The plank (in the upright, not on the elbows) can be made more difficult in a variety of ways. For example, one can lift and hold each limb in the air in turn, while the position of the body should not change too much (center clench, no leaning, bending or rotation of the trunk). It is even more strenuous to lift two opposite limbs (right arm and left leg, or vice versa) in this way and hold for a moment on only two points of support. We can also alternate between plank and side-plank (the same exercise but turned on its side with only one arm supported), for example in the order left hip – plank – right hip – plank, changing position every 15 seconds.

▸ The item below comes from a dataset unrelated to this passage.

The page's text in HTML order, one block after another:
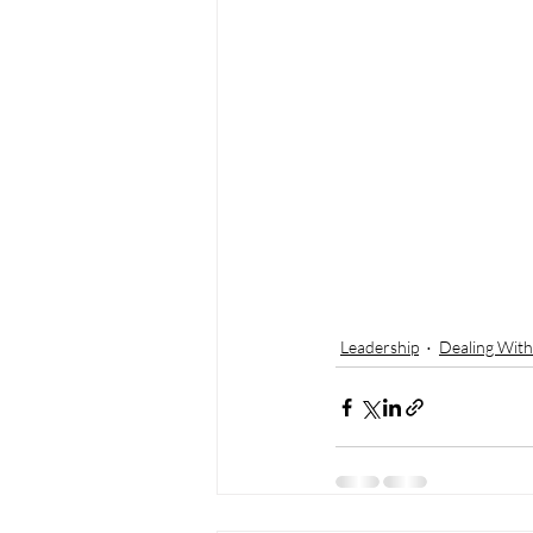
Leadership Dealing

Another difficult and effective exercise is lifting the legs in a hang or in an upright position on the bars. We hold ourselves in a hang on a trapeze bar or in a rack on the bars, brace our pelvis, and lift our legs in a smooth stroke as high as we can (according to our strength and mobility) so that we do not lose control of the position or the movement. The most common mistake is to swing too much, which makes the movement easier, or to swing too far and lose a stable position (the latter mistake is often caused by the former).
The most difficult is to lift the legs fully extended, while the more we bend the legs, the easier the exercise becomes. Of course, we can gradually work up to stretched legs if it is too difficult at first.

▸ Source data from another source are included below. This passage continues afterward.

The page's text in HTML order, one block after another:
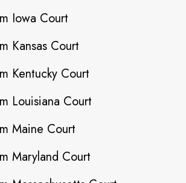
Iowa Court
Kansas Court
Kentucky Court
Louisiana Court
Maine Court
Maryland Court
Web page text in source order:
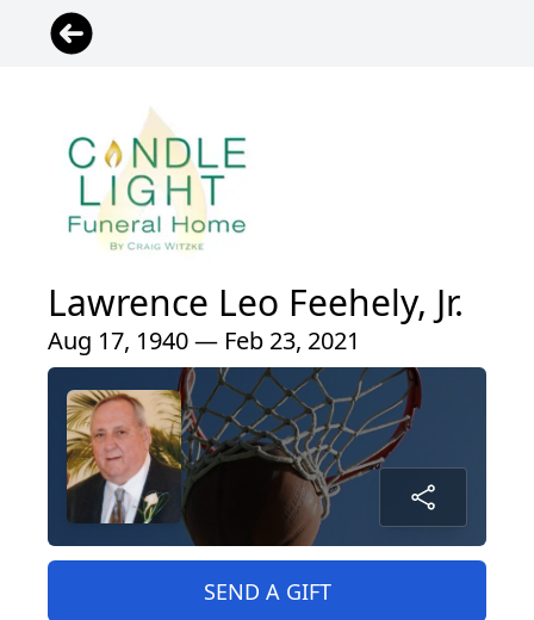
Lawrence Leo Feehely, Jr.
Aug 17, 1940 — Feb 23, 2021
SEND A GIFT
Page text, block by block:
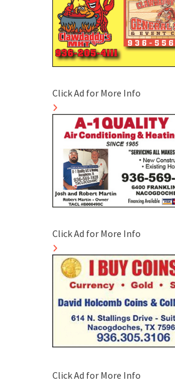
Click Ad for More Info
Click Ad for More Info
Click Ad for More Info
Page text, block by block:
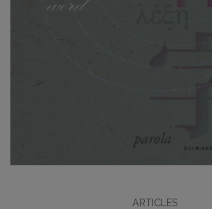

If you don’t mind investing a couple of dozen euros in a piece of fitness equipment, or even if you already own one, the ab wheel exercise is a suitable higher degree of difficulty for abdominal training. Exercises with the ab wheel are similar to the plank, but engage even more muscle groups (notable, for example, is the added work for the broad back muscle). Additionally, even the easier version of the ab wheel (from the kneeling position) is noticeably harder than a simple lunge.

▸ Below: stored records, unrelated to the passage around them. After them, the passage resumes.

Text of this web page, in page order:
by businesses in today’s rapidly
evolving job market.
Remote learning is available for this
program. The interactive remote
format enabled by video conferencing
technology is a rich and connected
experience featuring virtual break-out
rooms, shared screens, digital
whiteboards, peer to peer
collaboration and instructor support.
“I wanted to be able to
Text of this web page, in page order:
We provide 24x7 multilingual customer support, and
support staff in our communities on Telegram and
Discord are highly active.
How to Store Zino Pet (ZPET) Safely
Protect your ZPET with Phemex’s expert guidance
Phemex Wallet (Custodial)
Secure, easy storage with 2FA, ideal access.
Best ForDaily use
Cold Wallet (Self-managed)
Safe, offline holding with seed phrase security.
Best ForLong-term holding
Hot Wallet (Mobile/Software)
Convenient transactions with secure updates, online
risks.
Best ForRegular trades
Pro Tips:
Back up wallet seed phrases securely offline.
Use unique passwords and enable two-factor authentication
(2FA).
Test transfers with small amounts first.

With the ab wheel exercise, again, you need to guard your pelvic position, especially when coming back (the harder phase). Even if you initially clench your abdominal and glute muscles and have textbook technique, once you get into the hardest phase of the exercise (I reach the end of the ab wheel and start to come back), the perfect position can unravel very quickly. If you find that from a certain distance onwards you are no longer able to come back technically correct, you should not perform the exercise in its entirety just yet.
The ab wheel is a useful diversion for mid-body training, but it is neither indispensable nor necessary. A similar result is achieved with the exercises described above, but when we forcefully want to train with the ab wheel but don’t want to spend money on it, anything that slides across the floor without too much friction can perform a similar role. For example, a dumbbell with a spinning axis, a skateboard, or just a smooth slippery floor and a piece of cloth will suffice.
Exercises for the “lower abdomen”
Many people are looking for a magic recipe to strengthen and hollow out the lower abdomen. With this goal, it is unfortunately similar to the myths mentioned at the beginning of the article. If you are concerned about flattening and getting rid of the fat cushion on your lower abdomen, you simply need to lose it altogether.
When it comes to strengthening, there is no exercise that isolates only the lower part of the rectus abdominis. When a muscle contracts, it contracts all of it. While it is true that muscles can be “attacked” from different angles, and different heads of muscle stimulated with different exercises at different rates, for example, this is something that is still only relevant to bodybuilders and some elite athletes.
The lower abdominals will be sufficiently engaged when we properly perform exercises like the plank (and its variations), ab wheel, leg raises in the hang, and so on. Too much, and especially too specific aesthetic demands, as we can see, hinder us from achieving physical fitness rather than providing a stronger motivation. Try always to take appearance somewhat lightly, and orient yourself rather according to performance and your own feeling.